3.2. Storage of Customer Data

Lumiplan does not provide an archiving service on behalf of Customer. Lumiplan agrees only that he will not intentionally delete any Customer Data from any Service prior to termination of Customer’s applicable Subscription Term. Lumiplan expressly disclaims all other obligations with respect to storage.

3.4. Indemnification by Customer

Customer will indemnify, defend and hold us harmless from and against any and all claims, costs, damages, losses, liabilities and expenses (including reasonable attorneys’ fees and costs) arising out of or in connection with any claim arising from or relating to any Customer Data or breach or alleged breach by Customer of Section 3.3 (Customer Obligations). This indemnification obligation is subject to Customer receiving (i) prompt written notice of such claim (but in any event notice in sufficient time for Customer to respond without prejudice); (ii) the exclusive right to control and direct the investigation, defense, or settlement of such claim; and (iii) all necessary cooperation from us at Customer’s expense. Notwithstanding the foregoing sentence, (a) We may participate in the defense of any claim by counsel of its own choosing, at its cost and expense and (b) Customer will not settle any claim without our prior written consent, unless the settlement fully and unconditionally releases us and does not require us to pay any amount, take any action, or admit any liability.

4. Security

Lumiplan will use commercially reasonable industry standard security technologies in providing the Services (ISO 27001, ISO 27002, COBiT, ITIL, NIST Cybersecurity Framework). Lumiplan has implemented and will maintain appropriate technical and organizational measures, including information security policies, designed to preserve the security, integrity, and confidentiality of Customer Data and to protect against unauthorized access, use, alteration or disclosure of any Service or Customer Data.
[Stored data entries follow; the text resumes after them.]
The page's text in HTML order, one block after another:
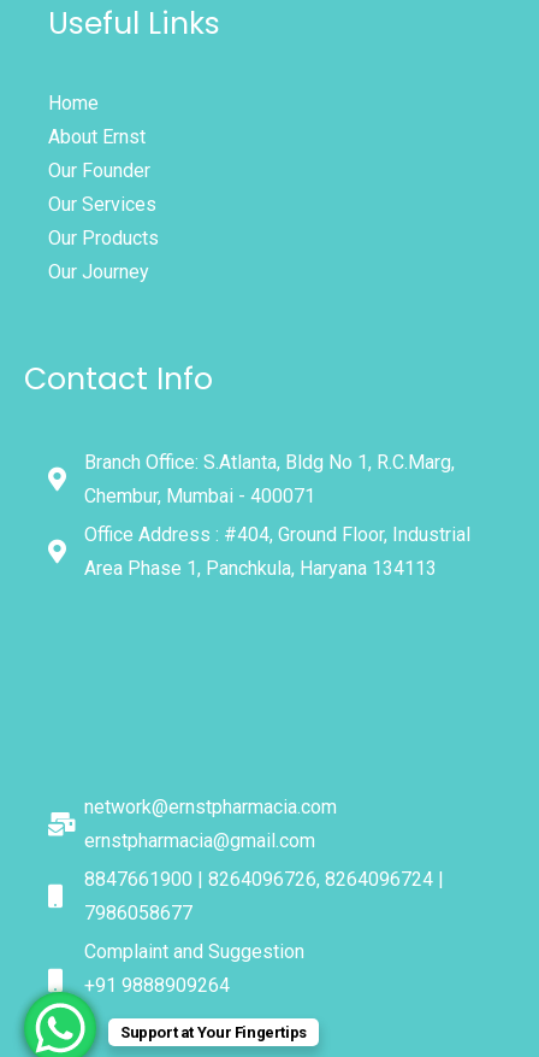
Useful Links
Home
About Ernst
Our Founder
Our Services
Our Products
Our Journey
Contact Info
Branch Office: S.Atlanta, Bldg No 1, R.C.Marg,
Chembur, Mumbai - 400071
Office Address : #404, Ground Floor, Industrial
Area Phase 1, Panchkula, Haryana 134113
network@ernstpharmacia.com
ernstpharmacia@gmail.com
8847661900 | 8264096726, 8264096724 |
7986058677
Complaint and Suggestion
+91 9888909264
Support at Your Fingertips
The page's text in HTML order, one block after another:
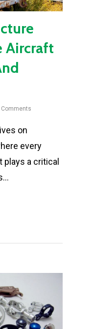
Aircraft
Comments
on
every
a critical
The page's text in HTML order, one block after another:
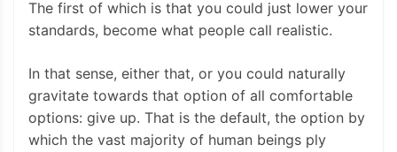
The first of which is that you could just lower your
standards, become what people call realistic.
In that sense, either that, or you could naturally
gravitate towards that option of all comfortable
options: give up. That is the default, the option by
which the vast majority of human beings ply
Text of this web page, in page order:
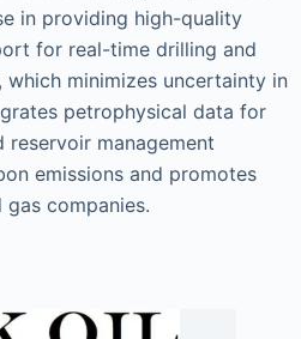
in providing high-quality
for real-time drilling and
minimizes uncertainty in
petrophysical data for
reservoir management
emissions and promotes
companies.
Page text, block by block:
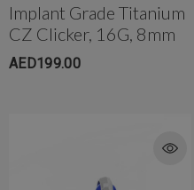
Implant Grade Titanium
CZ Clicker, 16G, 8mm
AED199.00
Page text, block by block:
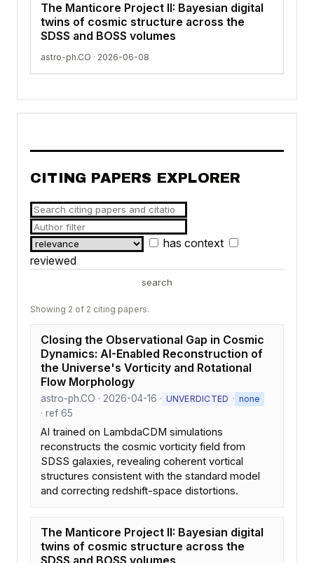
The Manticore Project II: Bayesian digital
twins of cosmic structure across the
SDSS and BOSS volumes
astro-ph.CO · 2026-06-08
CITING PAPERS EXPLORER
has context
reviewed
search
Showing 2 of 2 citing papers.
Closing the Observational Gap in Cosmic
Dynamics: AI-Enabled Reconstruction of
the Universe's Vorticity and Rotational
Flow Morphology
astro-ph.CO · 2026-04-16 · UNVERDICTED · none
· ref 65
AI trained on LambdaCDM simulations
reconstructs the cosmic vorticity field from
SDSS galaxies, revealing coherent vortical
structures consistent with the standard model
and correcting redshift-space distortions.
The Manticore Project II: Bayesian digital
twins of cosmic structure across the
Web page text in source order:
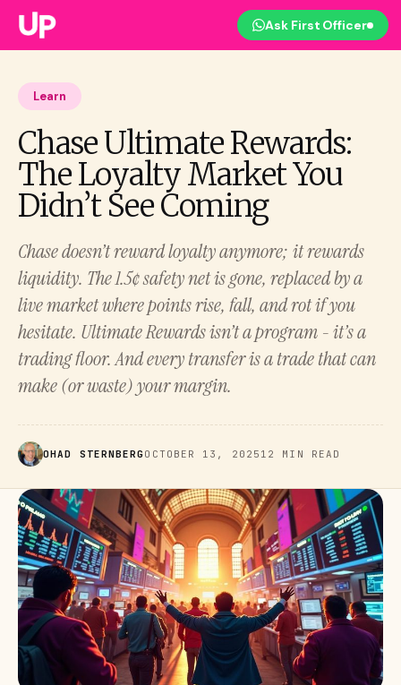
Ask First Officer
Learn
Chase Ultimate Rewards:
The Loyalty Market You
Didn’t See Coming
Chase doesn’t reward loyalty anymore; it rewards
liquidity. The 1.5¢ safety net is gone, replaced by a
live market where points rise, fall, and rot if you
hesitate. Ultimate Rewards isn’t a program - it’s a
trading floor. And every transfer is a trade that can
make (or waste) your margin.
OHAD STERNBERG OCTOBER 13, 2025 12 MIN READ
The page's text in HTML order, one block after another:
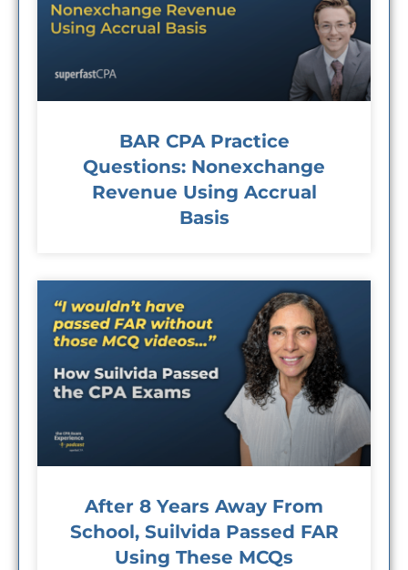
BAR CPA Practice
Questions: Nonexchange
Revenue Using Accrual
Basis
After 8 Years Away From
School, Suilvida Passed FAR
Using These MCQs
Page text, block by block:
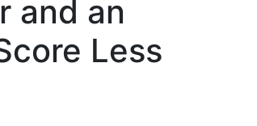
and an
Less
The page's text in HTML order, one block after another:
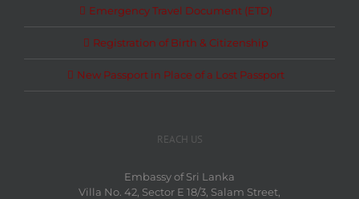
Emergency Travel Document (ETD)
Registration of Birth & Citizenship
New Passport in Place of a Lost Passport
REACH US
Embassy of Sri Lanka
Villa No. 42, Sector E 18/3, Salam Street,
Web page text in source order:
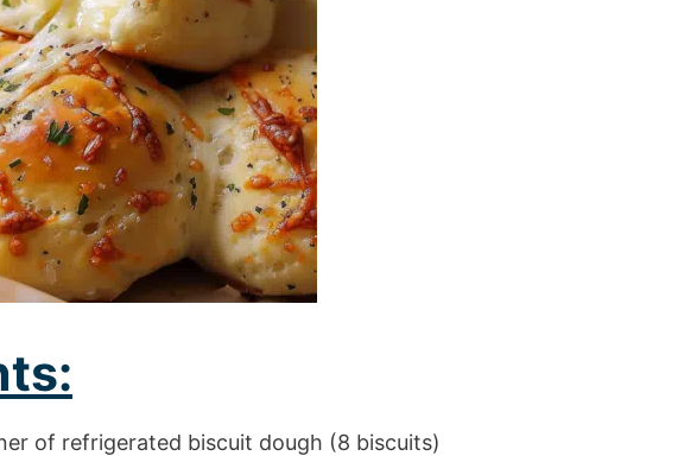
of refrigerated biscuit dough (8 biscuits)
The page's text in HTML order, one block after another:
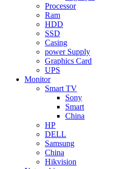
Processor
Ram
HDD
SSD
Casing
power Supply
Graphics Card
UPS
Monitor
Smart TV
Sony
Smart
China
HP
DELL
Samsung
China
Hikvision
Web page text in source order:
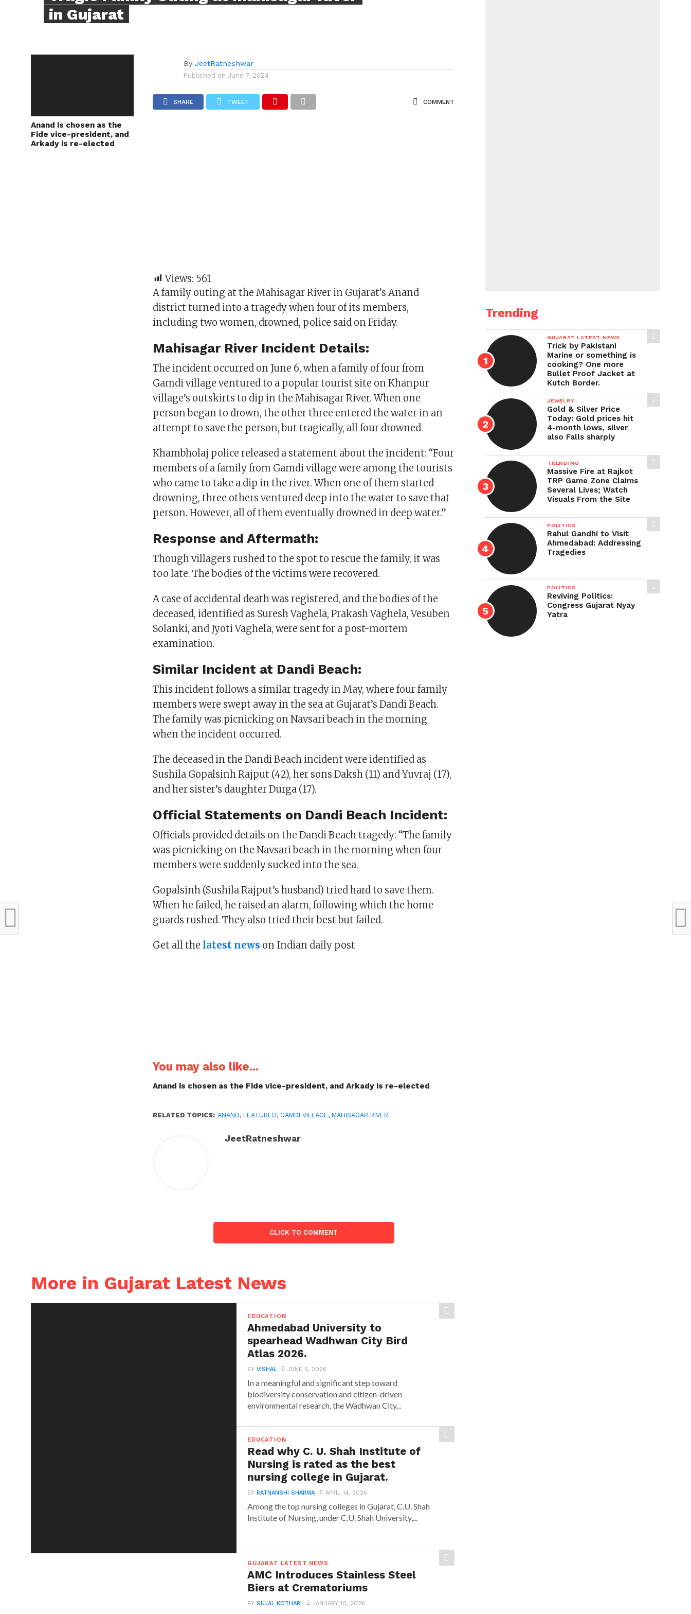
in Gujarat
Anand is chosen as the
Fide vice-president, and
Arkady is re-elected
By JeetRatneshwar
Published on June 7, 2024
SHARE TWEET COMMENT
Views: 561
A family outing at the Mahisagar River in Gujarat’s Anand
district turned into a tragedy when four of its members,
including two women, drowned, police said on Friday.
Mahisagar River Incident Details:
The incident occurred on June 6, when a family of four from
Gamdi village ventured to a popular tourist site on Khanpur
village’s outskirts to dip in the Mahisagar River. When one
person began to drown, the other three entered the water in an
attempt to save the person, but tragically, all four drowned.
Khambholaj police released a statement about the incident: “Four
members of a family from Gamdi village were among the tourists
who came to take a dip in the river. When one of them started
drowning, three others ventured deep into the water to save that
person. However, all of them eventually drowned in deep water.”
Response and Aftermath:
Though villagers rushed to the spot to rescue the family, it was
too late. The bodies of the victims were recovered.
A case of accidental death was registered, and the bodies of the
deceased, identified as Suresh Vaghela, Prakash Vaghela, Vesuben
Solanki, and Jyoti Vaghela, were sent for a post-mortem
examination.
Similar Incident at Dandi Beach:
This incident follows a similar tragedy in May, where four family
members were swept away in the sea at Gujarat’s Dandi Beach.
The family was picnicking on Navsari beach in the morning
when the incident occurred.
The deceased in the Dandi Beach incident were identified as
Sushila Gopalsinh Rajput (42), her sons Daksh (11) and Yuvraj (17),
and her sister’s daughter Durga (17).
Official Statements on Dandi Beach Incident:
Officials provided details on the Dandi Beach tragedy: “The family
was picnicking on the Navsari beach in the morning when four
members were suddenly sucked into the sea.
Gopalsinh (Sushila Rajput’s husband) tried hard to save them.
When he failed, he raised an alarm, following which the home
guards rushed. They also tried their best but failed.
Get all the latest news on Indian daily post
You may also like...
Anand is chosen as the Fide vice-president, and Arkady is re-elected
RELATED TOPICS: ANAND,FEATURED, GAMDI VILLAGE,MAHISAGAR RIVER
JeetRatneshwar
CLICK TO COMMENT
More in Gujarat Latest News
EDUCATION
Ahmedabad University to
spearhead Wadhwan City Bird
Atlas 2026.
BYVISHAL JUNE 5, 2026
In a meaningful and significant step toward
biodiversity conservation and citizen-driven
environmental research, the Wadhwan City...
EDUCATION
Read why C. U. Shah Institute of
Nursing is rated as the best
nursing college in Gujarat.
BYRATNANSHI SHARMA APRIL 14, 2026
Among the top nursing colleges in Gujarat, C.U. Shah
Institute of Nursing, under C.U. Shah University,...
GUJARAT LATEST NEWS
AMC Introduces Stainless Steel
Biers at Crematoriums
BYSUJAL KOTHARI JANUARY 10, 2026
Trending
GUJARAT LATEST NEWS
Trick by Pakistani
Marine or something is
cooking? One more
Bullet Proof Jacket at
Kutch Border.
JEWELRY
Gold & Silver Price
Today: Gold prices hit
4-month lows, silver
also Falls sharply
TRENDING
Massive Fire at Rajkot
TRP Game Zone Claims
Several Lives; Watch
Visuals From the Site
POLITICS
Rahul Gandhi to Visit
Ahmedabad: Addressing
Tragedies
POLITICS
Reviving Politics:
Congress Gujarat Nyay
Yatra

However, Lumiplan will have no responsibility for errors in transmission, unauthorized third-party access or other causes beyond our control.

5. Ownership

5.1. Technology

This Agreement is for access to and use of the Services. Customer acknowledges that it is obtaining only a limited right to the Services and that irrespective of any use of the words “purchase”, “sale” or like terms in this Agreement no ownership rights are being conveyed to Customer under this Agreement. Customer agrees that Lumiplan or its suppliers retain all right, title and interest (including all patent, copyright, trademark, trade secret and other intellectual property rights) in and to the Services and all Documentation, professional services deliverables and any and all related and underlying technology and documentation and any derivative works, modifications or improvements of any of the foregoing, including as may incorporate Feedback (collectively, “Technology”). Except as expressly set forth in this Agreement, no rights in any of Technology are granted to Customer. Further, Customer acknowledges that the Services are offered as an on-line, hosted solution, and that Customer has no right to obtain a copy of any of the Services.

5.2. Feedback

Customer, from time to time, may submit Feedback to Lumiplan. Lumiplan may freely use or exploit Feedback in connection with any of its products or services.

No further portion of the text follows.